Le chantier des normes et la question de la surfacturation
Le sénateur a par ailleurs insisté sur la nécessité de créer une Agence nationale de normalisation, un organe neutre qui viendrait pallier les insuffisances actuelles, où l’édiction des normes reste confinée à une simple direction du ministère de l’Industrie, sans consensus des autres structures concernées. Fort de son expérience dans la gestion de contrats publics, il a également dénoncé la surfacturation et le « coulage » observés sur certains chantiers de routes en asphalte, où la diminution des quantités de matériaux se traduit concrètement par des couches d’asphalte de 3 centimètres là où huit auraient été nécessaires. « Le système est à refaire. Nos villes sont à refaire », a-t-il résumé, appelant à une main-d’œuvre qualifiée, des matériaux conformes et une accélération des travaux.

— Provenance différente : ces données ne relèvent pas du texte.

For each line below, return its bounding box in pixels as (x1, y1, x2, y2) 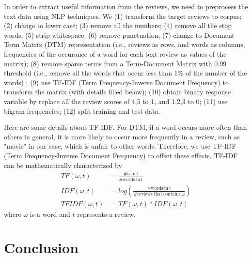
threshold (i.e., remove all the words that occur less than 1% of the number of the (4, 68, 247, 78)
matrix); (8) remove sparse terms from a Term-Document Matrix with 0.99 (4, 58, 227, 68)
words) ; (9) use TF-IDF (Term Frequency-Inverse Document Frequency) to (4, 77, 229, 87)
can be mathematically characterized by (4, 160, 122, 170)
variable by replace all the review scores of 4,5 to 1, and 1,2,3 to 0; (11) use (4, 96, 228, 106)
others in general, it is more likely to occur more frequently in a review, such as (4, 131, 240, 141)
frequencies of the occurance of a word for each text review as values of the (4, 48, 227, 59)
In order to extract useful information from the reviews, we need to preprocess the (4, 1, 248, 11)
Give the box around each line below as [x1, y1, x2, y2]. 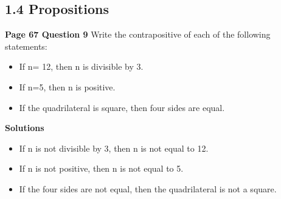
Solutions [5, 121, 44, 134]
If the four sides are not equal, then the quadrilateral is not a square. [19, 182, 277, 195]
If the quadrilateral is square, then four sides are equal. [19, 101, 225, 113]
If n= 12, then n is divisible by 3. [19, 60, 144, 73]
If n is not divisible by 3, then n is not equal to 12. [19, 141, 209, 154]
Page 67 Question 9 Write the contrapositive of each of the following [5, 28, 271, 41]
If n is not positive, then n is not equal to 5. [19, 162, 184, 175]
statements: [5, 39, 47, 52]
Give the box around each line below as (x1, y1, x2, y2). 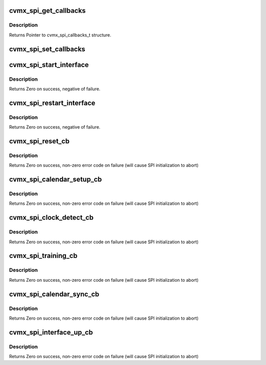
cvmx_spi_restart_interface (9, 99, 96, 107)
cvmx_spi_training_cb (9, 252, 78, 260)
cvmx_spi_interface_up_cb (9, 328, 93, 336)
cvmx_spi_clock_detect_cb (9, 213, 94, 222)
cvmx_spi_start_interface (9, 61, 89, 69)
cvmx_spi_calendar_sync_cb (9, 290, 100, 298)
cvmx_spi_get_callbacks (9, 6, 86, 15)
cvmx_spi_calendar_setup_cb (9, 175, 102, 184)
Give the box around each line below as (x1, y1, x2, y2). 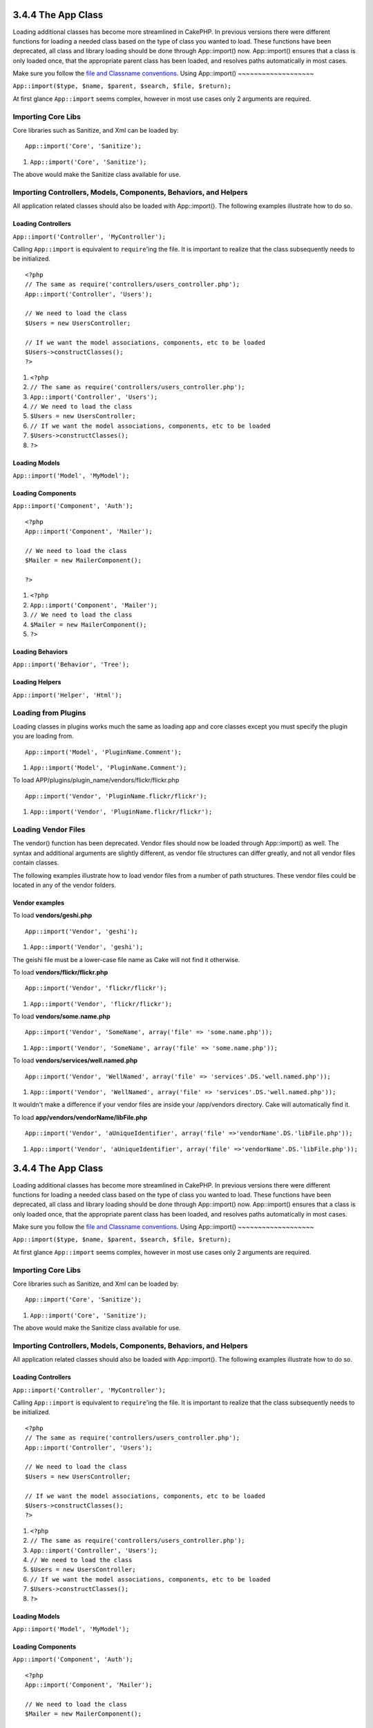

Face à une croissance démographique kinoise estimée à 6 % par an, Jean Bamanisa a jugé insuffisant un rythme de construction limité à 100 kilomètres annuels et a rappelé l’existence d’accords signés avec les Nations unies, le Qatar et d’autres puissances, dont il souhaite qu’ils servent exclusivement aux infrastructures urbaines. Il évalue à 30 milliards de dollars sur quinze ans les besoins nécessaires pour remettre à niveau l’offre d’infrastructures des villes congolaises, faute de quoi les interventions resteront, selon lui, de simples « contrats-mandats » sans effet durable. Il a conclu en annonçant que la prochaine édition d’Expo Béton se tiendrait à Kinshasa, autour de la thématique de l’automobile des villes.
Ce que cette rencontre dit du secteur
Au-delà des chiffres et des annonces, cette rencontre illustre une prise de conscience partagée par les acteurs publics et privés du BTP congolais : sans compétences certifiées, sans normes opposables et sans financements pérennes, la qualité des infrastructures continuera de peser sur le quotidien des Kinois. La présence, autour de la même table, d’un ministre, de représentants d’institutions financières internationales, de formateurs et de dirigeants d’entreprises traduit une volonté de dialogue entre des mondes qui, trop souvent, s’ignorent. Les mois à venir diront si cette mobilisation se traduira par l’adoption de la proposition de loi sur la construction, par la création de l’Agence nationale de normalisation évoquée, ou par la mobilisation effective des financements internationaux annoncés.
Une ville qui attend ses bâtisseurs
Il y a, dans les mots de Jean Bamanisa, l’aveu d’un retard immense et la conviction, tout aussi affirmée, qu’il n’est pas trop tard pour agir. Entre les façades qu’il faudra un jour démolir pour n’avoir pas respecté les normes et les routes rigides censées tenir un demi-siècle, Kinshasa se trouve à un carrefour : celui où la formation professionnelle cesse d’être un vœu pieux pour devenir, enfin, le socle sur lequel se bâtissent les villes qui durent.